The task ▸
Type the data below again exactly. Omit all pictures.

★ ★ ★ ★ ★

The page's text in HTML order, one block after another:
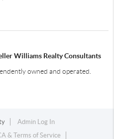
Williams Realty Consultants
owned and operated.
Admin Log In
& Terms of Service
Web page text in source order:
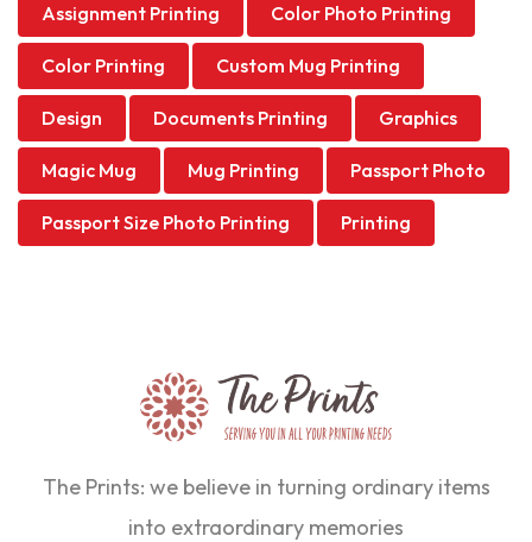
Assignment Printing Color Photo Printing
Color Printing Custom Mug Printing
Design Documents Printing Graphics
Magic Mug Mug Printing Passport Photo
Passport Size Photo Printing Printing
The Prints: we believe in turning ordinary items
into extraordinary memories
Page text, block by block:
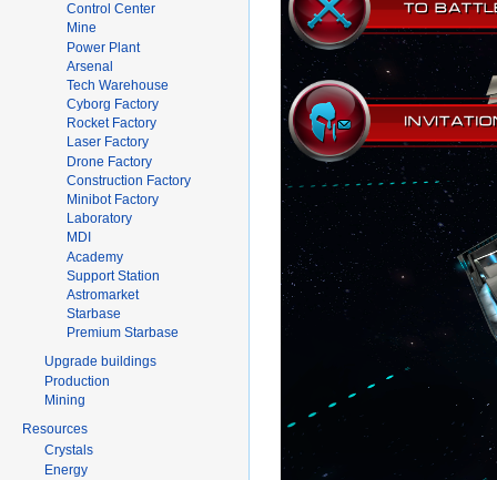
Control Center
Mine
Power Plant
Arsenal
Tech Warehouse
Cyborg Factory
Rocket Factory
Laser Factory
Drone Factory
Construction Factory
Minibot Factory
Laboratory
MDI
Academy
Support Station
Astromarket
Starbase
Premium Starbase
Upgrade buildings
Production
Mining
Resources
Crystals
Energy
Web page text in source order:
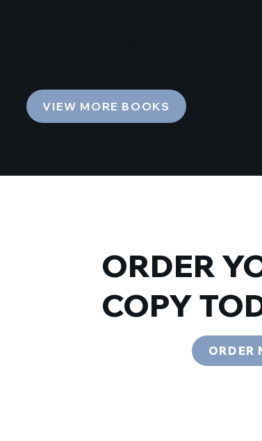
VIEW MORE BOOKS
ORDER
COPY
ORDER
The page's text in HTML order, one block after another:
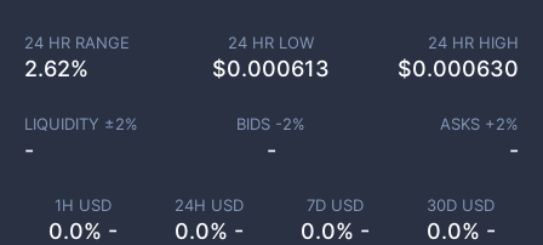
1H USD
0.0% -
24H USD
0.0% -
7D USD
0.0% -
30D USD
0.0% -
24 HR RANGE
2.62%
24 HR LOW
$0.000613
24 HR HIGH
$0.000630
LIQUIDITY ±2%
-
BIDS -2%
-
ASKS +2%
-
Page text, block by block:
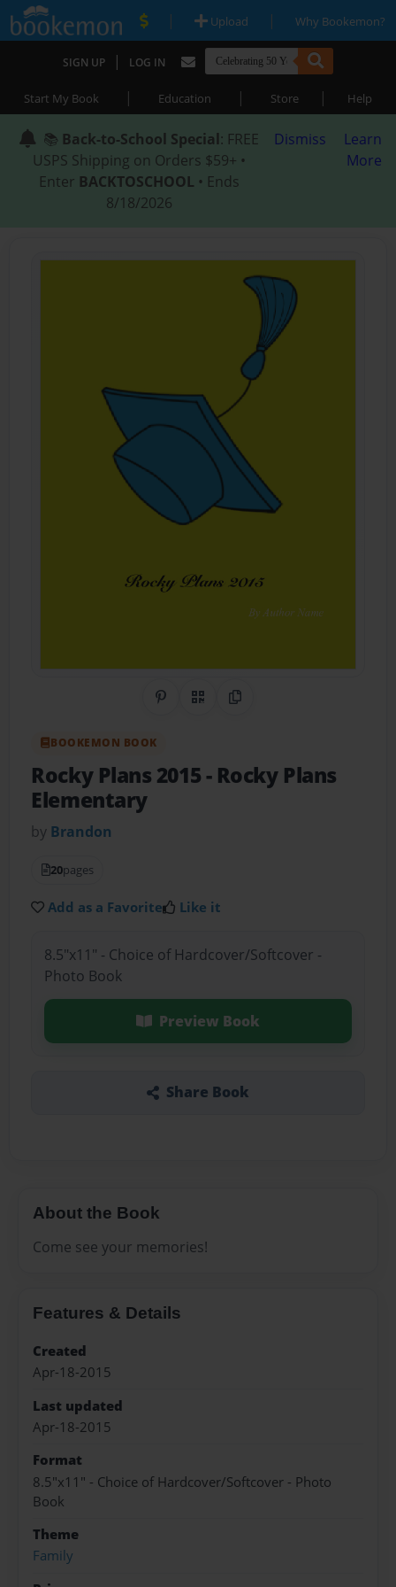
| Upload | Why Bookemon?
SIGN UP | LOG IN
Start My Book | Education | Store | Help
📚 Back-to-School Special: FREE
USPS Shipping on Orders $59+ •
Enter BACKTOSCHOOL • Ends
8/18/2026
Dismiss
Learn
More
Share on Pinterest
QR CodeCopy Link
BOOKEMON BOOK
Rocky Plans 2015- Rocky Plans
Elementary
by Brandon
20pages
Add as a Favorite Like it
8.5"x11" - Choice of Hardcover/Softcover -
Photo Book
Preview Book
Share Book
About the Book
Come see your memories!
Features & Details
Created
Apr-18-2015
Last updated
Apr-18-2015
Format
8.5"x11" - Choice of Hardcover/Softcover - Photo
Book
Theme
Family
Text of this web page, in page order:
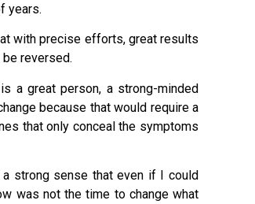
years.
with precise efforts, great results
reversed.
a great person, a strong-minded
because that would require a
that only conceal the symptoms
strong sense that even if I could
was not the time to change what
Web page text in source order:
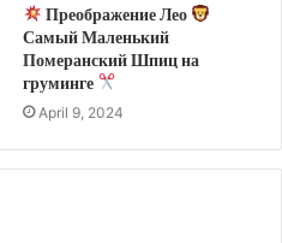
Преображение Лео
Самый Маленький
Померанский Шпиц на
груминге
April 9, 2024
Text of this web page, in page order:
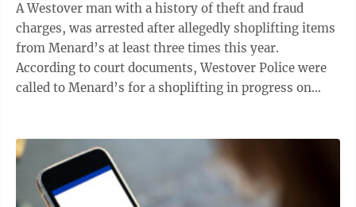
A Westover man with a history of theft and fraud
charges, was arrested after allegedly shoplifting items
from Menard’s at least three times this year.
According to court documents, Westover Police were
called to Menard’s for a shoplifting in progress on
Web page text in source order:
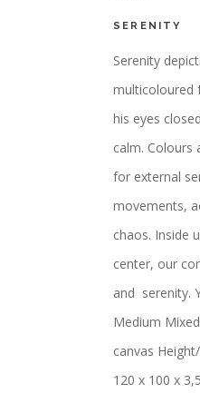
SERENITY
Serenity
multicoloured
his eyes
calm. Colours
for external
movements,
chaos. Inside
center, our
and serenity.
Medium
canvas
120 x 100 x
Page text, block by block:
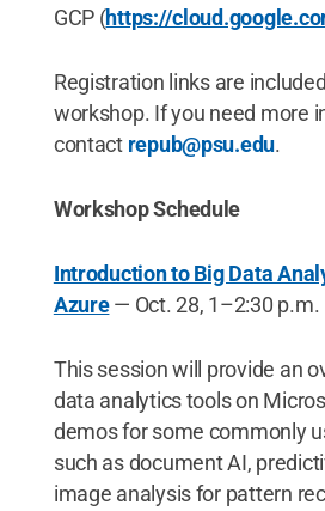
GCP (https://
Registration links are
workshop. If you need more
contact repub@psu.edu.
Workshop Schedule
Introduction to Big Data
Azure— Oct. 28, 1–2:30 p.m.
This session will provide an
data analytics tools on
demos for some commonly
such as document AI,
image analysis for pattern
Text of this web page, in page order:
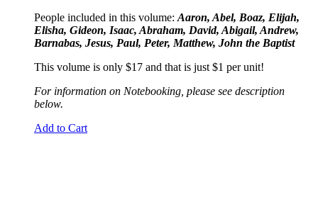
People included in this volume: Aaron, Abel, Boaz, Elijah,
Elisha, Gideon, Isaac, Abraham, David, Abigail, Andrew,
Barnabas, Jesus, Paul, Peter, Matthew, John the Baptist
This volume is only $17 and that is just $1 per unit!
For information on Notebooking, please see description
below.
Add to Cart
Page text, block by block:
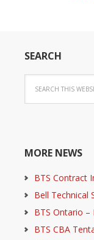
SEARCH
MORE NEWS
BTS Contract
Bell Technical
BTS Ontario –
BTS CBA
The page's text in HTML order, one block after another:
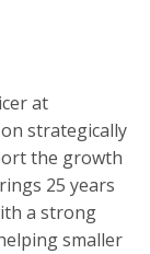
at
strategically
the growth
25 years
a strong
smaller
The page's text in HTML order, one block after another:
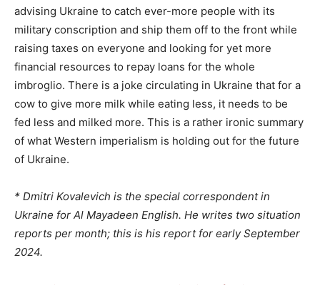
advising Ukraine to catch ever-more people with its
military conscription and ship them off to the front while
raising taxes on everyone and looking for yet more
financial resources to repay loans for the whole
imbroglio. There is a joke circulating in Ukraine that for a
cow to give more milk while eating less, it needs to be
fed less and milked more. This is a rather ironic summary
of what Western imperialism is holding out for the future
of Ukraine.
* Dmitri Kovalevich is the special correspondent in
Ukraine for Al Mayadeen English. He writes two situation
reports per month; this is his report for early September
2024.
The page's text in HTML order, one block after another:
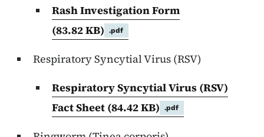
Rash Investigation Form
(83.82 KB)
.pdf
Respiratory Syncytial Virus (RSV)
Respiratory Syncytial Virus (RSV)
Fact Sheet (84.42 KB) .pdf
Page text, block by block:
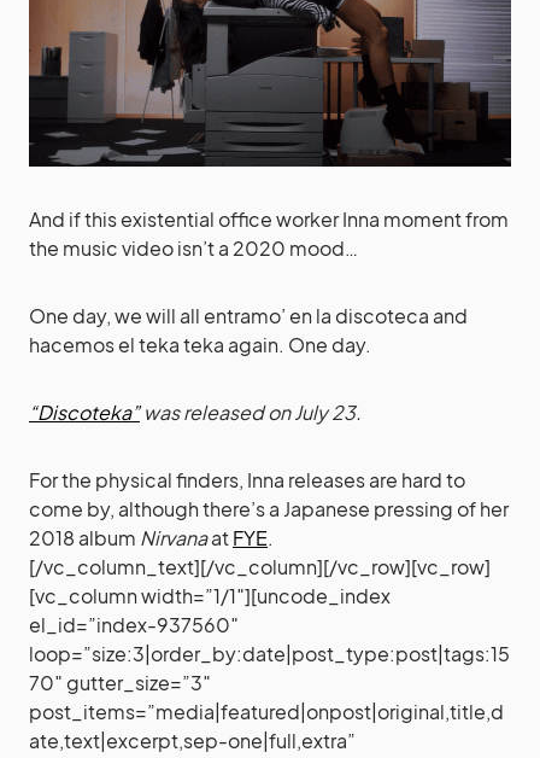
And if this existential office worker Inna moment from
the music video isn’t a 2020 mood…
One day, we will all entramo’ en la discoteca and
hacemos el teka teka again. One day.
“Discoteka”was released on July 23.
For the physical finders, Inna releases are hard to
come by, although there’s a Japanese pressing of her
2018 album NirvanaatFYE.
[/vc_column_text][/vc_column][/vc_row][vc_row]
[vc_column width=”1/1″][uncode_index
el_id=”index-937560″
loop=”size:3|order_by:date|post_type:post|tags:15
70″ gutter_size=”3″
post_items=”media|featured|onpost|original,title,d
ate,text|excerpt,sep-one|full,extra”
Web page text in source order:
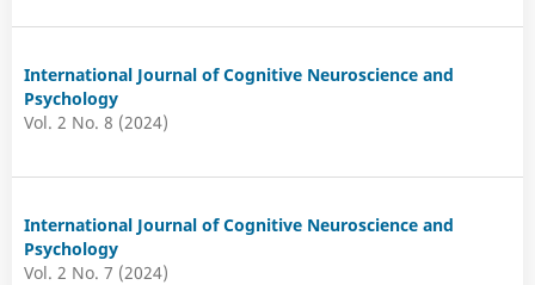
International Journal of Cognitive Neuroscience and
Psychology
Vol. 2 No. 8 (2024)
International Journal of Cognitive Neuroscience and
Psychology
Vol. 2 No. 7 (2024)
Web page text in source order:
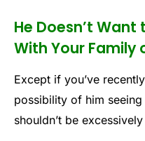
He Doesn’t
With Your Family
Except if you’ve
possibility of him
shouldn’t be
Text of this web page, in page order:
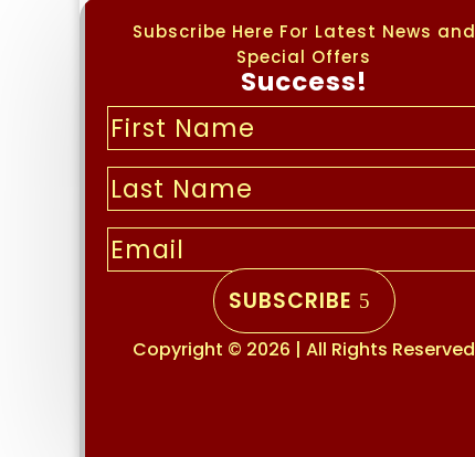
Subscribe Here For Latest News and
Special Offers
Success!
SUBSCRIBE
Copyright © 2026 | All Rights Reserved
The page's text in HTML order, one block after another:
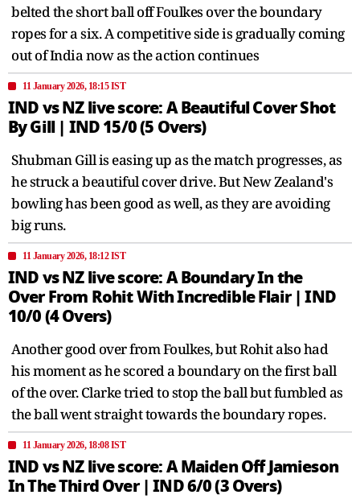
belted the short ball off Foulkes over the boundary
ropes for a six. A competitive side is gradually coming
out of India now as the action continues
11 January 2026, 18:15 IST
IND vs NZ live score: A Beautiful Cover Shot
By Gill | IND 15/0 (5 Overs)
Shubman Gill is easing up as the match progresses, as
he struck a beautiful cover drive. But New Zealand's
bowling has been good as well, as they are avoiding
big runs.
11 January 2026, 18:12 IST
IND vs NZ live score: A Boundary In the
Over From Rohit With Incredible Flair | IND
10/0 (4 Overs)
Another good over from Foulkes, but Rohit also had
his moment as he scored a boundary on the first ball
of the over. Clarke tried to stop the ball but fumbled as
the ball went straight towards the boundary ropes.
11 January 2026, 18:08 IST
IND vs NZ live score: A Maiden Off Jamieson
In The Third Over | IND 6/0 (3 Overs)
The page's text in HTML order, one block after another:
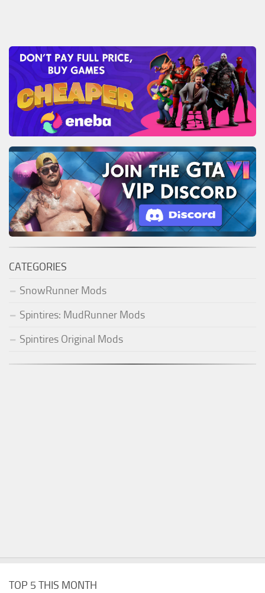
CATEGORIES
SnowRunner Mods
Spintires: MudRunner Mods
Spintires Original Mods
TOP 5 THIS MONTH
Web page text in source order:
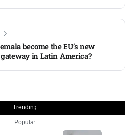
become the EU’s new
in Latin America?
Trending
Popular
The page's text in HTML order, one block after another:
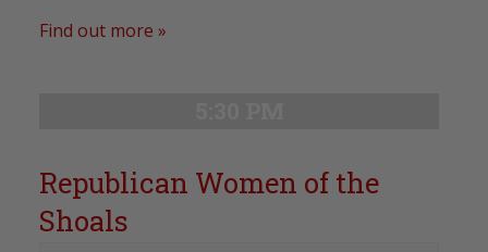
Find out more »
Republican Women of the
Shoals
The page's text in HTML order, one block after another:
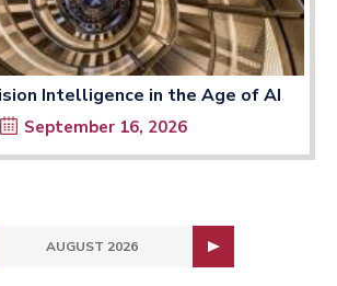
Intelligence in the Age of AI
September 16, 2026
AUGUST 2026
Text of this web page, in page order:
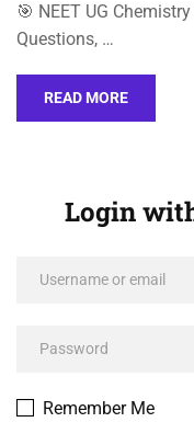
🎯 NEET UG
Questions, …
READ MORE
Login
Remember Me
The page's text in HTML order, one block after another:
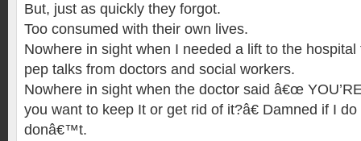
But, just as quickly they forgot.
Too consumed with their own lives.
Nowhere in sight when I needed a lift to the
pep talks from doctors and social workers.
Nowhere in sight when the doctor said â€œ
you want to keep It or get rid of it?â€ Damned if I
donâ€™t.
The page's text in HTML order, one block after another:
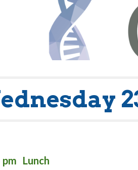
pm Lunch
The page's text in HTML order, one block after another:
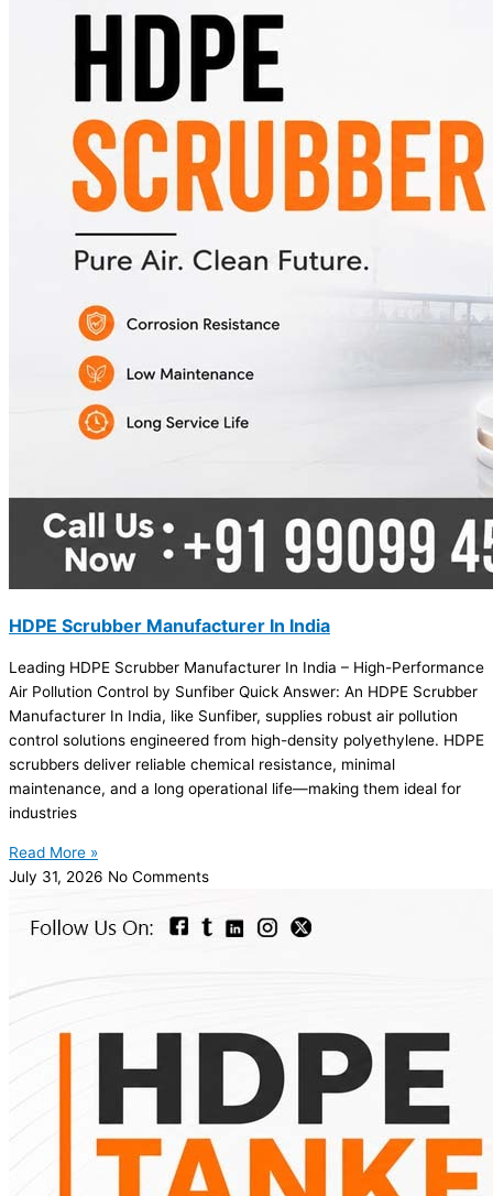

★ ★ ★ ★ ★

Solution for this exercise ▸
The page's text in HTML order, one block after another:
Williams Realty Consultants
owned and operated.
Admin Log In
& Terms of Service
Web page text in source order:
Assignment Printing Color Photo Printing
Color Printing Custom Mug Printing
Design Documents Printing Graphics
Magic Mug Mug Printing Passport Photo
Passport Size Photo Printing Printing
The Prints: we believe in turning ordinary items
into extraordinary memories
Page text, block by block:
Control Center
Mine
Power Plant
Arsenal
Tech Warehouse
Cyborg Factory
Rocket Factory
Laser Factory
Drone Factory
Construction Factory
Minibot Factory
Laboratory
MDI
Academy
Support Station
Astromarket
Starbase
Premium Starbase
Upgrade buildings
Production
Mining
Resources
Crystals
Energy
Web page text in source order:
VIEW MORE BOOKS
ORDER
COPY
ORDER
The page's text in HTML order, one block after another:
1H USD
0.0% -
24H USD
0.0% -
7D USD
0.0% -
30D USD
0.0% -
24 HR RANGE
2.62%
24 HR LOW
$0.000613
24 HR HIGH
$0.000630
LIQUIDITY ±2%
-
BIDS -2%
-
ASKS +2%
-
Page text, block by block:
| Upload | Why Bookemon?
SIGN UP | LOG IN
Start My Book | Education | Store | Help
📚 Back-to-School Special: FREE
USPS Shipping on Orders $59+ •
Enter BACKTOSCHOOL • Ends
8/18/2026
Dismiss
Learn
More
Share on Pinterest
QR CodeCopy Link
BOOKEMON BOOK
Rocky Plans 2015- Rocky Plans
Elementary
by Brandon
20pages
Add as a Favorite Like it
8.5"x11" - Choice of Hardcover/Softcover -
Photo Book
Preview Book
Share Book
About the Book
Come see your memories!
Features & Details
Created
Apr-18-2015
Last updated
Apr-18-2015
Format
8.5"x11" - Choice of Hardcover/Softcover - Photo
Book
Theme
Family
Text of this web page, in page order:
years.
with precise efforts, great results
reversed.
a great person, a strong-minded
because that would require a
that only conceal the symptoms
strong sense that even if I could
was not the time to change what
Web page text in source order:
Преображение Лео
Самый Маленький
Померанский Шпиц на
груминге
April 9, 2024
Text of this web page, in page order:
A Westover man with a history of theft and fraud
charges, was arrested after allegedly shoplifting items
from Menard’s at least three times this year.
According to court documents, Westover Police were
called to Menard’s for a shoplifting in progress on
Web page text in source order:
SERENITY
Serenity
multicoloured
his eyes
calm. Colours
for external
movements,
chaos. Inside
center, our
and serenity.
Medium
canvas
120 x 100 x
Page text, block by block:
GCP (https://
Registration links are
workshop. If you need more
contact repub@psu.edu.
Workshop Schedule
Introduction to Big Data
Azure— Oct. 28, 1–2:30 p.m.
This session will provide an
data analytics tools on
demos for some commonly
such as document AI,
image analysis for pattern
Text of this web page, in page order:
People included in this volume: Aaron, Abel, Boaz, Elijah,
Elisha, Gideon, Isaac, Abraham, David, Abigail, Andrew,
Barnabas, Jesus, Paul, Peter, Matthew, John the Baptist
This volume is only $17 and that is just $1 per unit!
For information on Notebooking, please see description
below.
Add to Cart
Page text, block by block:
SEARCH
MORE NEWS
BTS Contract
Bell Technical
BTS Ontario –
BTS CBA
The page's text in HTML order, one block after another:
at
strategically
the growth
25 years
a strong
smaller
The page's text in HTML order, one block after another:
advising Ukraine to catch ever-more people with its
military conscription and ship them off to the front while
raising taxes on everyone and looking for yet more
financial resources to repay loans for the whole
imbroglio. There is a joke circulating in Ukraine that for a
cow to give more milk while eating less, it needs to be
fed less and milked more. This is a rather ironic summary
of what Western imperialism is holding out for the future
of Ukraine.
* Dmitri Kovalevich is the special correspondent in
Ukraine for Al Mayadeen English. He writes two situation
reports per month; this is his report for early September
2024.
The page's text in HTML order, one block after another:
Rash Investigation Form
(83.82 KB)
.pdf
Respiratory Syncytial Virus (RSV)
Respiratory Syncytial Virus (RSV)
Fact Sheet (84.42 KB) .pdf
Page text, block by block:
And if this existential office worker Inna moment from
the music video isn’t a 2020 mood…
One day, we will all entramo’ en la discoteca and
hacemos el teka teka again. One day.
“Discoteka”was released on July 23.
For the physical finders, Inna releases are hard to
come by, although there’s a Japanese pressing of her
2018 album NirvanaatFYE.
[/vc_column_text][/vc_column][/vc_row][vc_row]
[vc_column width=”1/1″][uncode_index
el_id=”index-937560″
loop=”size:3|order_by:date|post_type:post|tags:15
70″ gutter_size=”3″
post_items=”media|featured|onpost|original,title,d
ate,text|excerpt,sep-one|full,extra”
Web page text in source order:
International Journal of Cognitive Neuroscience and
Psychology
Vol. 2 No. 8 (2024)
International Journal of Cognitive Neuroscience and
Psychology
Vol. 2 No. 7 (2024)
Web page text in source order:
He Doesn’t
With Your Family
Except if you’ve
possibility of him
shouldn’t be
Text of this web page, in page order:
Subscribe Here For Latest News and
Special Offers
Success!
SUBSCRIBE
Copyright © 2026 | All Rights Reserved
The page's text in HTML order, one block after another:
belted the short ball off Foulkes over the boundary
ropes for a six. A competitive side is gradually coming
out of India now as the action continues
11 January 2026, 18:15 IST
IND vs NZ live score: A Beautiful Cover Shot
By Gill | IND 15/0 (5 Overs)
Shubman Gill is easing up as the match progresses, as
he struck a beautiful cover drive. But New Zealand's
bowling has been good as well, as they are avoiding
big runs.
11 January 2026, 18:12 IST
IND vs NZ live score: A Boundary In the
Over From Rohit With Incredible Flair | IND
10/0 (4 Overs)
Another good over from Foulkes, but Rohit also had
his moment as he scored a boundary on the first ball
of the over. Clarke tried to stop the ball but fumbled as
the ball went straight towards the boundary ropes.
11 January 2026, 18:08 IST
IND vs NZ live score: A Maiden Off Jamieson
In The Third Over | IND 6/0 (3 Overs)
The page's text in HTML order, one block after another:
CATEGORIES
SnowRunner Mods
Spintires: MudRunner Mods
Spintires Original Mods
TOP 5 THIS MONTH
Web page text in source order:
become the EU’s new
in Latin America?
Trending
Popular
The page's text in HTML order, one block after another:
Find out more »
Republican Women of the
Shoals
The page's text in HTML order, one block after another:
Intelligence in the Age of AI
September 16, 2026
AUGUST 2026
Text of this web page, in page order:
🎯 NEET UG
Questions, …
READ MORE
Login
Remember Me
The page's text in HTML order, one block after another:
But, just as quickly they forgot.
Too consumed with their own lives.
Nowhere in sight when I needed a lift to the
pep talks from doctors and social workers.
Nowhere in sight when the doctor said â€œ
you want to keep It or get rid of it?â€ Damned if I
donâ€™t.
The page's text in HTML order, one block after another:
pm Lunch
The page's text in HTML order, one block after another:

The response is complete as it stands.